▶ _WORK REQUIRED_
Below are the records; copy exactly the stretch from the line containing "void **desc, size_t count, uint64_t" through the line containing "ssize_t fi_fetch_atomicto(struct fid_ep", both ends included, and nothing else.

────────

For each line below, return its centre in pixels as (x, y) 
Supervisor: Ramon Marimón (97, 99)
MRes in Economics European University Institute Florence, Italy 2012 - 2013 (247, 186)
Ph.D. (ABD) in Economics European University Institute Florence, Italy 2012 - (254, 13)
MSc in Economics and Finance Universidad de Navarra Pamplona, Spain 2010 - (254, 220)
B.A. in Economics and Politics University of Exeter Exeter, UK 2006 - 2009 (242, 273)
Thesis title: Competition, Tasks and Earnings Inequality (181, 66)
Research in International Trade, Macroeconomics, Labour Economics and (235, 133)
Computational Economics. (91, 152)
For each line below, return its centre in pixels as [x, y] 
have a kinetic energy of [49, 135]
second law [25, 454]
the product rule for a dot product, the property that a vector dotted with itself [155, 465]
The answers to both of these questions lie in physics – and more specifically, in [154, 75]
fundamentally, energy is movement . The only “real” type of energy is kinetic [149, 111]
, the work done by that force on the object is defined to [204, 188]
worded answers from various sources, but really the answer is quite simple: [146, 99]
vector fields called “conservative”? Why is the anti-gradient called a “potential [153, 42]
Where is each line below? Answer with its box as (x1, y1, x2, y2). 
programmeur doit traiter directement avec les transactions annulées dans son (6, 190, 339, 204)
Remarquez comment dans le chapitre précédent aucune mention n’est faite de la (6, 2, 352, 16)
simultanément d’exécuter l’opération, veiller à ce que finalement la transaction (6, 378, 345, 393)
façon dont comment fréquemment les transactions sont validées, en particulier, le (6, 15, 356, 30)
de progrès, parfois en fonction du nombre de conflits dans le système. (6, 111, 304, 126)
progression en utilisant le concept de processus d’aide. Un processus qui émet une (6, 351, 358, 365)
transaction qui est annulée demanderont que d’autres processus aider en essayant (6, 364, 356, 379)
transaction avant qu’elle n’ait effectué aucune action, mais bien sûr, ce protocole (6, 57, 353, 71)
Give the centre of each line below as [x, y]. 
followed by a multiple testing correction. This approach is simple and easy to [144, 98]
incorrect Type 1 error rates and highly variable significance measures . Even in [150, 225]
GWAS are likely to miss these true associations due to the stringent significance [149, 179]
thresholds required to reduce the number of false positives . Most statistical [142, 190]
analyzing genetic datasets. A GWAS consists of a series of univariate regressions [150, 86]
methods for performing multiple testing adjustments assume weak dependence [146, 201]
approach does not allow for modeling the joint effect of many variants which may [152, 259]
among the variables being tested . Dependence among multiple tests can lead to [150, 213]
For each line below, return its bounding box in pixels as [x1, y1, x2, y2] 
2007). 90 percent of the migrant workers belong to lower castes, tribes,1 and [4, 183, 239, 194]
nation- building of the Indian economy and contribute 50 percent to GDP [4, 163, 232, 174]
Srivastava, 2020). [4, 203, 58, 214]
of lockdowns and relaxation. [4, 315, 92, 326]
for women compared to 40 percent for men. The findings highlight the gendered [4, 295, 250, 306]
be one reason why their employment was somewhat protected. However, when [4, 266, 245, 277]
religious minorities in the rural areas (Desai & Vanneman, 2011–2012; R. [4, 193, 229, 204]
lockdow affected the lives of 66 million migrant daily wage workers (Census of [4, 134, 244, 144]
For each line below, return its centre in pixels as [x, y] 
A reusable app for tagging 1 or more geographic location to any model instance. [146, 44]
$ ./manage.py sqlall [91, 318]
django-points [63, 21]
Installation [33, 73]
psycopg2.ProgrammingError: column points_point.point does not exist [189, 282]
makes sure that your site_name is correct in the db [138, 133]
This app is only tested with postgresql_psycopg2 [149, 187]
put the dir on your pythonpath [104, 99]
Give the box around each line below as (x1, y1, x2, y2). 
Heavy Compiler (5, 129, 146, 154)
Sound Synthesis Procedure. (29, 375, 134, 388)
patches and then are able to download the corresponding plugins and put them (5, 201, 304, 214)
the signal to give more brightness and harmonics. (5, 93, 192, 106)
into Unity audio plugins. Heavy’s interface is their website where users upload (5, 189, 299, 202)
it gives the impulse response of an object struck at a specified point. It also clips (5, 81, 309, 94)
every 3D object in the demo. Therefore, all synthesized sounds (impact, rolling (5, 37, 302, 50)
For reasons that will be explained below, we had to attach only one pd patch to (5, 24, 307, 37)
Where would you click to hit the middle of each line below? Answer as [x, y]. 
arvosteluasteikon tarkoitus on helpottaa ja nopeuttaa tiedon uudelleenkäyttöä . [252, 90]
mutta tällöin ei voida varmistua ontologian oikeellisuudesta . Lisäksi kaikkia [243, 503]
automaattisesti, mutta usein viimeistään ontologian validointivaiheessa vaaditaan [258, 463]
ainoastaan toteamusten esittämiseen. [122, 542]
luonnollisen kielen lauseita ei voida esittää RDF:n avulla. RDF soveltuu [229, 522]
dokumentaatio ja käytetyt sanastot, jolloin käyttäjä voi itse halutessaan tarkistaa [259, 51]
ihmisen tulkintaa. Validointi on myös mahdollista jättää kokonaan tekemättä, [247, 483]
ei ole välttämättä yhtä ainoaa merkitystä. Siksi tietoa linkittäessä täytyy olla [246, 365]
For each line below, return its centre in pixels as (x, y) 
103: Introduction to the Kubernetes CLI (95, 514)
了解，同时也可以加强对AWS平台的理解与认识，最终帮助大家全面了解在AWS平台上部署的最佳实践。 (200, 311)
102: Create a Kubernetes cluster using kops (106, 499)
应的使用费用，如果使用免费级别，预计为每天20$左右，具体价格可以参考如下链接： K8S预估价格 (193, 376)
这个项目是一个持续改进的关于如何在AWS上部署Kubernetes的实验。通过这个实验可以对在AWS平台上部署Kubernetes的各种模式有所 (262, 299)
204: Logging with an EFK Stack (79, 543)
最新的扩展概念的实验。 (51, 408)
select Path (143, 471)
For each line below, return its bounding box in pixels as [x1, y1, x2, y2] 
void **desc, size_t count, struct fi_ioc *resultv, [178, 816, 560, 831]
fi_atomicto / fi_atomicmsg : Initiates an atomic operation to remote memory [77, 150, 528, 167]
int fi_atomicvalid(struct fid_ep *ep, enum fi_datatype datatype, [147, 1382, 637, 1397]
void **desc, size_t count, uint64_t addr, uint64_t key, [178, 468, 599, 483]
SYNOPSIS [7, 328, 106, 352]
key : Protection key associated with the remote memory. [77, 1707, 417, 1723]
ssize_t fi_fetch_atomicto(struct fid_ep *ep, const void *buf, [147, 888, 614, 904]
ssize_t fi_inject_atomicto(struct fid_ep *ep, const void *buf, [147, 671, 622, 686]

────────

▶ _SOLVED EXERCISE_
void **desc, size_t count, uint64_t addr, uint64_t key, [178, 468, 599, 483]
SYNOPSIS [7, 328, 106, 352]
key : Protection key associated with the remote memory. [77, 1707, 417, 1723]
ssize_t fi_fetch_atomicto(struct fid_ep *ep, const void *buf, [147, 888, 614, 904]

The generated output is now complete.